Activities 1-7 above are additional to the everyday activities used to research, develop, test, produce and distribute Pharma and BioTech products.

They should normally only be required when regulations change but may be performed from time-to-time in response to changes in the business or its product line, systems, operating policies, approaches, technologies, outsourcing partners and so on.

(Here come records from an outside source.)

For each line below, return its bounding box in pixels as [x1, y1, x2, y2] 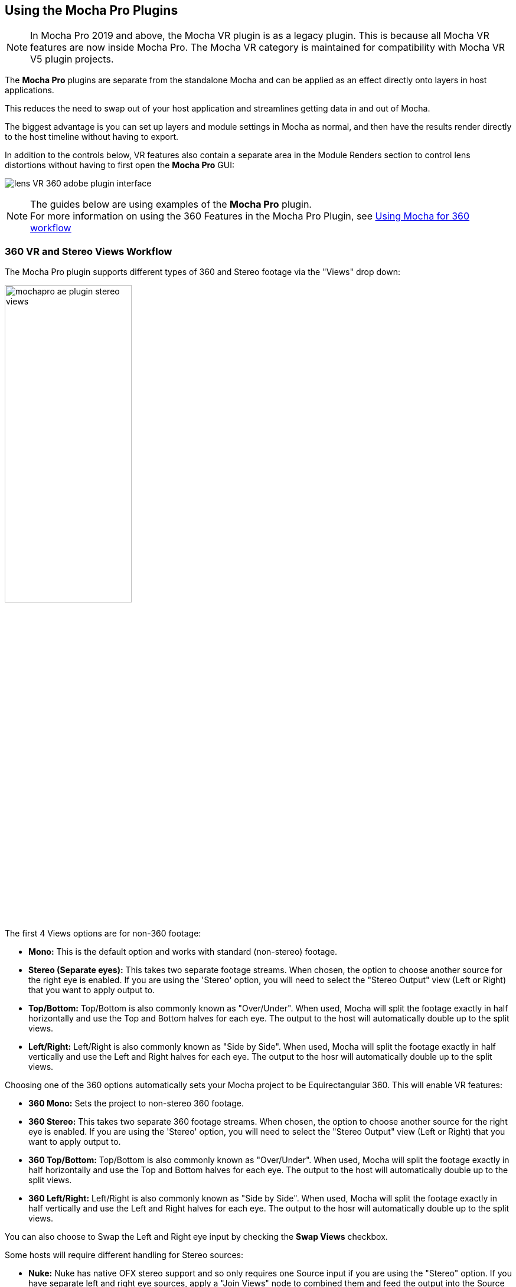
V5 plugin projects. [30, 53, 114, 66]
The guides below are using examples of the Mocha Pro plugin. [30, 198, 312, 211]
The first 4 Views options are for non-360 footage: [5, 928, 201, 939]
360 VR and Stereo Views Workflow [5, 245, 172, 257]
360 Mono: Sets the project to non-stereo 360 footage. [28, 1098, 244, 1109]
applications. [5, 85, 54, 96]
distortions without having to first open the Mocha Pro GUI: [5, 160, 234, 171]
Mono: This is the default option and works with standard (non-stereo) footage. [28, 947, 338, 957]

The remaining activities need to be made an integral part of the everyday activities, built-in rather than bolted on as an afterthought. That way, compliance testing becomes an early warning system, the proof of the pudding, not an easily ignored optional step."

Given the likelihood of increasing regulatory change as discussed above, a lockstep increase in the compliance burden can be expected.

Bear in mind also that, while this article focuses on compliance with the FD&C Act, the compliance burden for many in Pharma and BioTech can be multiplied many times over if they are subject to the regulatory regimes of other countries.

That’s a strong general possibility given healthcare products and services are needed everywhere.

Apart from the workload and management effort associated with the compliance burden, significant expense can be incurred by Pharma and BioTech businesses in terms of the infrastructure needed to enable and support those efforts.

Those expenses should really be considered as investment, since not only is better quality data an outcome, so too is avoidance of penalties for non-compliance which can be tough, long-lasting and a threat to the ongoing viability of the defaulting business.

Typical Pharma and Biotech contracts

Strip away the subject matter, the terminology and the mystique from any industry, no matter how commonplace or esoteric and you’ll find it’s just business.

Business is often based on turning ideas and raw material into processed product and getting it out the door onto the proverbial shelves.

That inevitably means contracts with third parties will be required somewhere between idea generation and product shipping, regardless of whether most of the work is done in-house or is outsourced."

To support that type of work, other contracts will also be needed for infrastructure-related products and services that provide a foundation for the business to operate: premises, people, utilities, hardware and software, telecoms, insurance, leases of all kinds and much more.

Some of the typical general and sector-related contract types found in Pharma and BioTech can include:

  • Acquisition Agreement: a contract for the purchase of one business by another
  • Clinical Trial Agreement (CTA): an arrangement between the producer of a new drug and a third party that will test the suitability, efficacy and safety of that drug via trials on animals and/or humans
  • Confidential Disclosure Agreement (CDA): equivalent to a Non-Disclosure Agreement (NDA) used in more general commerce
  • Distribution Agreement: an arrangement for one party to distribute the goods and services of another party
  • IP Licencing Agreement: a contract where the owner or holder of certain intellectual property rights grants permission for the use of such intellectual property to another party
  • Manufacturing Agreement: the terms under which a manufacturer will make certain products for a customer, to the customer’s specification
  • Merger Agreement: a contract for the combining together of two or more businesses
  • Outsourcing Agreement: an arrangement for a third party with specialist skills to take on a related aspect of a business’s operations on behalf of the business
  • Packaging Agreement: an arrangement for certain raw materials or components provided by one business to be packed into appropriate containers and labelled ready for distribution by another business
  • Product Licence Agreement: an arrangement where the owner of a product, brand name, trademark, patented technology or ability to produce and sell a product or service provides a licence to a third party to do those things
  • Quality Agreement: a contract between the parties to a Manufacturing Agreement that establishes each party’s activities in terms of compliance with the current good manufacturing practices specified in the FD&C Act
  • Services Agreement: an arrangement for a supplier of specific services to provide those services to a customer, as-is or tailored to the customer’s needs.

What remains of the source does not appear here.